In 11, for pending event, the resource in each time window is obtained respectively；

In 12, for each time window, the prominence score of each resource in the time window is determined respectively, and The resource that prominence score meets pre-provisioning request is selected from each resource in the time window, when the resource that will be selected is as this Between representative resource in window；

In 13, the representative resource in each time window is combined sequentially in time, obtains event train of thought.

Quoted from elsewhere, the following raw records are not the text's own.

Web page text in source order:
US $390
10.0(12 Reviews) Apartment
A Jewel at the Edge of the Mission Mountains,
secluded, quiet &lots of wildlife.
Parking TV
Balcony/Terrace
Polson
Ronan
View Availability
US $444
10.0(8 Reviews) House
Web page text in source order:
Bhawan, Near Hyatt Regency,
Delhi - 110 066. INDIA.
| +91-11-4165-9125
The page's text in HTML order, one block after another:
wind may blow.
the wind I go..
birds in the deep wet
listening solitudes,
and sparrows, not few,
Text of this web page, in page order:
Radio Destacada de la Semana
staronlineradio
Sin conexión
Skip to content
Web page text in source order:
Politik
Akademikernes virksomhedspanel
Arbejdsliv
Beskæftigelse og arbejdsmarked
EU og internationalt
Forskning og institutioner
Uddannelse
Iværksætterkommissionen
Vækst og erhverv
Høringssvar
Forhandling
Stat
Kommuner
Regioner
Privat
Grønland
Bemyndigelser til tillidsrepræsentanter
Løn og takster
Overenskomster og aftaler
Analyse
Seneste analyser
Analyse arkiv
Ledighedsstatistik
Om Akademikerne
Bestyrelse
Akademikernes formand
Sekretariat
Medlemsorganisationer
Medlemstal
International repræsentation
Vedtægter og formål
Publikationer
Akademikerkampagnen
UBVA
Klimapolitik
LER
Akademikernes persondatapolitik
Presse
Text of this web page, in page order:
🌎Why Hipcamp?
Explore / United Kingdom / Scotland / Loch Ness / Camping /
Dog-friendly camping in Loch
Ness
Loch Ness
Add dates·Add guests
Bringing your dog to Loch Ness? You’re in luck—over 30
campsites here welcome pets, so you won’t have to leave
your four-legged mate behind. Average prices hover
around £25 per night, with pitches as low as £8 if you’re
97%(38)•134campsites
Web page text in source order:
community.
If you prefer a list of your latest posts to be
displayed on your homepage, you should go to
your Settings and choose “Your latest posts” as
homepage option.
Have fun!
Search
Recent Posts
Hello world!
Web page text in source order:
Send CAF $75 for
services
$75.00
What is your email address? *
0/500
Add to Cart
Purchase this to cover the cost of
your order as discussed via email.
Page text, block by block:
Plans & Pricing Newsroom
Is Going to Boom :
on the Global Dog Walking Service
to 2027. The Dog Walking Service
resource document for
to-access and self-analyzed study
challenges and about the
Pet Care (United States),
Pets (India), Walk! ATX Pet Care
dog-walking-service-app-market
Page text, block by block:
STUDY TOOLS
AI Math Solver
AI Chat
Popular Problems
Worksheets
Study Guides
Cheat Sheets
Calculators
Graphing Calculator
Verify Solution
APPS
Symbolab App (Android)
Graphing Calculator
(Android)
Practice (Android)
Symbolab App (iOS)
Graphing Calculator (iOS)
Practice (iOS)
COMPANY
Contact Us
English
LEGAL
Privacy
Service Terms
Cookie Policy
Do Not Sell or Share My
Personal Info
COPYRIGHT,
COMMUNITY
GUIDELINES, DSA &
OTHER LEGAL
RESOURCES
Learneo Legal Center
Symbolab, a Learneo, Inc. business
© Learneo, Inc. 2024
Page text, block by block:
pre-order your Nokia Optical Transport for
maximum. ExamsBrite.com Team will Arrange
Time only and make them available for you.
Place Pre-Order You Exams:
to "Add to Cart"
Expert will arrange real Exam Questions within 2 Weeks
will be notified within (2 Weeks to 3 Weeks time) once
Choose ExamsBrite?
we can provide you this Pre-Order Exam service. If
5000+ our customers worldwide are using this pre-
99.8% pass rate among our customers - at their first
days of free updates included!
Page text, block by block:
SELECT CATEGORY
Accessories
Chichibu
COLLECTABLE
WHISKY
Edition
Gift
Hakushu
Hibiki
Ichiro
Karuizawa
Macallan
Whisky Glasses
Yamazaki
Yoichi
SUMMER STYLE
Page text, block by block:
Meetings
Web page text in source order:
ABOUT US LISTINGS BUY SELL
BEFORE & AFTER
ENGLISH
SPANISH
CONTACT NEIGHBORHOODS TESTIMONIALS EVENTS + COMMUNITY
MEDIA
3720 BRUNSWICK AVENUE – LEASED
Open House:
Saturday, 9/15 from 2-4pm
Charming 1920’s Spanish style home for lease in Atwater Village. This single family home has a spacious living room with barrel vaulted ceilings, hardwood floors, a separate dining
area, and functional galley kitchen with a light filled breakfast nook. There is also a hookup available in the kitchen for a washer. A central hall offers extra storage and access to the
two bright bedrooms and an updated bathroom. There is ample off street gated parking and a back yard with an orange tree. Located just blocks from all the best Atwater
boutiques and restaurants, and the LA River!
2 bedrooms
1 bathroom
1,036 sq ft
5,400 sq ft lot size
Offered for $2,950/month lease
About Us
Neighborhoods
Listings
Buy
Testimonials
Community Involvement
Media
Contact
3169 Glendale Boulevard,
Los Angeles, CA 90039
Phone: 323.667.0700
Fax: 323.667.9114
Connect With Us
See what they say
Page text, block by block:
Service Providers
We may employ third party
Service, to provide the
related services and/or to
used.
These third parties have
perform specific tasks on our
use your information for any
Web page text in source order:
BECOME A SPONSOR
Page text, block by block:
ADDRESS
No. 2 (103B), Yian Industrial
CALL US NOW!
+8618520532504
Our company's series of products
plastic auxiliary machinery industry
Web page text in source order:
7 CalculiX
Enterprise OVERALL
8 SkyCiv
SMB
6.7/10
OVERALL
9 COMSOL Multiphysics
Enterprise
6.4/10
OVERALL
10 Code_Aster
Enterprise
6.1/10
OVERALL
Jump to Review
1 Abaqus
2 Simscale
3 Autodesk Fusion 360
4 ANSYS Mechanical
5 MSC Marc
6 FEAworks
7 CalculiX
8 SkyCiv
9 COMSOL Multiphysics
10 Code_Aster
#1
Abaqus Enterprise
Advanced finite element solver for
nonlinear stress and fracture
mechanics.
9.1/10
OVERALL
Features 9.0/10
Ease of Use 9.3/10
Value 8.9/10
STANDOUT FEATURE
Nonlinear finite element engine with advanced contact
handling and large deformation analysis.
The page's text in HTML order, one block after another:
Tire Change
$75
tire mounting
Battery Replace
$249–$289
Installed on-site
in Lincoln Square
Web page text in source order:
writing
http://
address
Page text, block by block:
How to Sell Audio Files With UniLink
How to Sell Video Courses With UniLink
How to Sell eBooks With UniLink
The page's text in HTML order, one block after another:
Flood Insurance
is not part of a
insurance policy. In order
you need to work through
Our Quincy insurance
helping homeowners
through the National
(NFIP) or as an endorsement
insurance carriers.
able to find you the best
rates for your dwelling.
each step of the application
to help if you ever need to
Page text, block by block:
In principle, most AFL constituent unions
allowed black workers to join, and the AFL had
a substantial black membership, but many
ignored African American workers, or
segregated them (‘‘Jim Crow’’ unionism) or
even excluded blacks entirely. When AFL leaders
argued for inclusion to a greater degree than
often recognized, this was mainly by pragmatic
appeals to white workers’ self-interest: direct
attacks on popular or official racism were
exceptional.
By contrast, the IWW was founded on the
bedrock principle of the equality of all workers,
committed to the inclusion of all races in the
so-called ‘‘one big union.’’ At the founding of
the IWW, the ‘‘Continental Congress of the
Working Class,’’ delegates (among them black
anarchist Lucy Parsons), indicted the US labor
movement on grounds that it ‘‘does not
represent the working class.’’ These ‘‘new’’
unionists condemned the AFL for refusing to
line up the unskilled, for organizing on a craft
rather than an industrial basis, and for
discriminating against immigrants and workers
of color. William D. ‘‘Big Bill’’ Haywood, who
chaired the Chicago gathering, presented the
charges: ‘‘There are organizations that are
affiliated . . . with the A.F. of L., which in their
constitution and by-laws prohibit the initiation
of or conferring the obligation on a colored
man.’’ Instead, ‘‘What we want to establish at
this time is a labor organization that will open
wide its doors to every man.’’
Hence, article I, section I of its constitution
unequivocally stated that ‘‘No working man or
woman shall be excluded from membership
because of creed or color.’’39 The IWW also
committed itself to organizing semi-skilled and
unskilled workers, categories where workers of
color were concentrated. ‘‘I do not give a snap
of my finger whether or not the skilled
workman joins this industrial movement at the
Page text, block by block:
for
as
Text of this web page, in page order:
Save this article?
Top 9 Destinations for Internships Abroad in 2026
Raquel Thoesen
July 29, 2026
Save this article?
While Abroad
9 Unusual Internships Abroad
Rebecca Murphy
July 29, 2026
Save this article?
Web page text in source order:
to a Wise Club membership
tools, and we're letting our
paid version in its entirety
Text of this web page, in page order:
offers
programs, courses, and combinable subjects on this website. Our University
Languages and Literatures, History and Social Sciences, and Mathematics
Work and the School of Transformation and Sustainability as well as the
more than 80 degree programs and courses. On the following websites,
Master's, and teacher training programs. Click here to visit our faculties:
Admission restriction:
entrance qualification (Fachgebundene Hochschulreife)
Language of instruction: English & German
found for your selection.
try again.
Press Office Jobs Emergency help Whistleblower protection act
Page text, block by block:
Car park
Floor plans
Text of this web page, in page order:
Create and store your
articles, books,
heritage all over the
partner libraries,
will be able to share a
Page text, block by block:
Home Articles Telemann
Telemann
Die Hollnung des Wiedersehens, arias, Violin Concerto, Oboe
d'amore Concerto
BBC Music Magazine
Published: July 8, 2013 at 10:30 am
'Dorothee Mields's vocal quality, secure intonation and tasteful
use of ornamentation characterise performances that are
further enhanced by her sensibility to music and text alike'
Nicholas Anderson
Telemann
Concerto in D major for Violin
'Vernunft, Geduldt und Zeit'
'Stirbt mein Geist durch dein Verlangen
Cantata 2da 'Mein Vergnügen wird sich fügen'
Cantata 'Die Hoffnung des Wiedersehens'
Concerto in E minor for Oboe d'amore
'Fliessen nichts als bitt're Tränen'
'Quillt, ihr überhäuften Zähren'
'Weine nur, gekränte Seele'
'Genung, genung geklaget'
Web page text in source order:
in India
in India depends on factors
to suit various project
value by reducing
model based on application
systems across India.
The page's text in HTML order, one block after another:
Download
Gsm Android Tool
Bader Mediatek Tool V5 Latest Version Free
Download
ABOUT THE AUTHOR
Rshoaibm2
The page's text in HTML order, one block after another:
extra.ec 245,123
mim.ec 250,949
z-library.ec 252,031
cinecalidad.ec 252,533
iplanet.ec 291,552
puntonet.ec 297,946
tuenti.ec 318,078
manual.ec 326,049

The resource can be News Resources etc..

To realize such scheme, it is necessary to obtain training sample in advance, and assessment models are obtained according to training sample training, this Sample, for pending event, can be in units of time window, for the resource got in each time window, difference root The prominence score of each resource is determined according to assessment models, and prominence score is selected from each resource in each time window Meet the resource of pre-provisioning request, the resource that will be selected as the representative resource in the time window, and then by each time window Interior representative resource is combined sequentially in time, obtains event train of thought.

Each part mentioned above content is described in detail individually below.

One) training sample

In order to obtain follow-up assessment models, it is necessary to obtain training sample first.

In scheme of the present invention, can be using the method based on pairing (pairwise), from some moneys for having a time sequencing In source, the several resources that can most reflect event development are selected, so as to the resource being selected and the money not being selected can be got Good and bad relation between source, and then generate training sample.

Such as, the resource in the corresponding any time window of any one event can be shown, is obtained from the money for being shown The high-quality resource selected in source, constitutes a resource pair by each high-quality resource with each the non-prime resource for being shown respectively, Each resource is generated respectively to corresponding training sample.

By taking " star A divorces " event as an example, whole event is being continued to develop over time, can respectively get each Resource in time window.Time window, refers to that (can such as wait duration to be cut the time shaft cutting that whole event develops Point) it is resulting each time period after multiple continuous time periods.

Fig. 2 is the resource schematic diagram in the time window for getting of the present invention, as shown in Fig. 2 can be by these Resource shows sample to collect personnel, and sample is collected personnel and can therefrom be selected and thinks most reflect coming for " star A divorces " event Dragon goes 2 resources of arteries and veins, using selected resource as high-quality resource.

Afterwards, each high-quality resource can be constituted into a resource pair with each the non-prime resource for being shown respectively.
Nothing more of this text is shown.